When the settings of the control devices 26A and 26B are changed into connection mode, the control device 26A reads the tool information from the storage device 30A and stores the tool information in the storage device 30B while correlating the tool information to the information on the location (cell 100A). Similarly, the control device 26B reads the tool information from the storage device 30B and stores the tool information in the storage device 30A while correlating the tool information to the information on the location (cell 100B). Thus, the storage devices 30A and 30B each store a table in which the tool information and the location information are correlated. Thus, the cells 100A and 100B share information on the end effectors EA and EB, which are respectively accommodated in the cells 100A and 100B.

Next, when the control device 26A executes the command or the job, the control device 26A determines which of the cells, the cell 100A (tool box 14A) or the cell 100B (tool box 14B), accommodates the end effector EA required for executing the command or the job. Specifically, based on the tool information of the required end effector EA, the control device 26A refers to the table stored in the storage device 30A, and thus acquires the location information. When the required end effector EA is the hand E1, since the hand E1 is accommodated in the cell 100A, which accommodates the control device 26A itself, then the control device 26A controls the robot 10A to mount the hand E1 in the tool box 14A to the robot 10A.

When the required end effector EA is the driver E4, since the driver E4 is accommodated in the other cell 100B, the control device 26A transmits a request command for the driver E4 to the control device 26B. Upon receiving the request command, the control device 26B controls the robot 10B to pick the driver E4 out of the tool box 14B and place the driver E4 in the common operation area SA or the common operation area SB (see FIG. 4). Next, the control device 26B transmits to the control device 26A completion information indicating that the placement of the driver E4 is complete. Upon receiving the completion information, the control device 26A controls the robot 1 OA to mount the driver E4 placed in the common operation area SA or the common operation area SB to the robot 10A.

When the required end effector EB is not accommodated in the cell 100B, the control device 26B similarly transmits a request command to the control device 26A so as to mount the end effector (drill E2 in the example shown in FIG. 4) in the tool box 14A to the robot 10B.

Next, a method for producing a workpiece W using the above-described robot system will be described. For example, the workpiece W is conveyed into the cell 100A. The workpiece W is then placed on the work table 12A. The camera 18A captures an image of the workpiece W based on an instruction from the control device 26A. After the camera 18A has captured an image of the workpiece W, data of the image is transmitted to the PC 300. The PC 300 processes the image data to recognize the position and posture of the workpiece W imaged by the camera 18A. Then, the PC 300 transmits the recognized position and posture of the workpiece W to the robot controller 16A (communication device 28A). Based on the data on the position and posture of the workpiece W, the control device 26A controls the robot 10A and the end effector EA to perform a predetermined kind of work on the workpiece W. When the work is complete, the workpiece W is taken out of the cell 100A (for example, to the cell 100B). Thus, the workpiece W is produced.
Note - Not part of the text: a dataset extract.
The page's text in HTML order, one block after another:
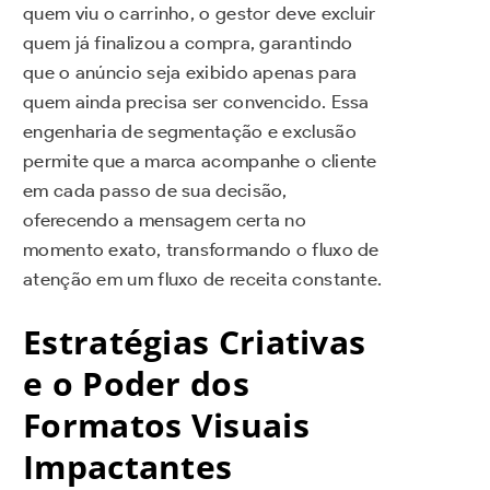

As has been described hereinbefore, in this embodiment, the robots 10A and 10B are controlled to work in the common operation areas SA and SB when the cells 100A and 100B are connected to each other. The common operation areas SA and SB are where the movable areas RA and RB respectively of the robots 10A and 10B overlap. Thus, the robots 10A and 10B are able to work in the common operation areas SA and SB. As a result, the cells 100A and 100B cooperate to work, and this improves operation efficiency.

In this embodiment, the robots 10A and 10B are alternately disposed in plan view (see FIG. 2). This ensures that the robot 10A is able to operate in the common operation area SB, which is a part of the imaging area IB closer to the cell 100A, in addition to the entire imaging area IA. Also, the robot 10B is able to operate in the common operation area SA, which is a part of the imaging area IA closer to the cell 100B, in addition to the entire imaging area IB. Thus, the work area of the robots 10A and 10B are widened.

The above-described embodiment should not be construed in a limiting sense. For example, the tool box 14A of the cell 100A may accommodate a plurality of tools suitable for work on the workpiece W. In this case, the cell 100A functions as a master tool cell. Thus, the other cell 100B may accommodate no tools, and make a request for a required tool to the master tool cell as necessary.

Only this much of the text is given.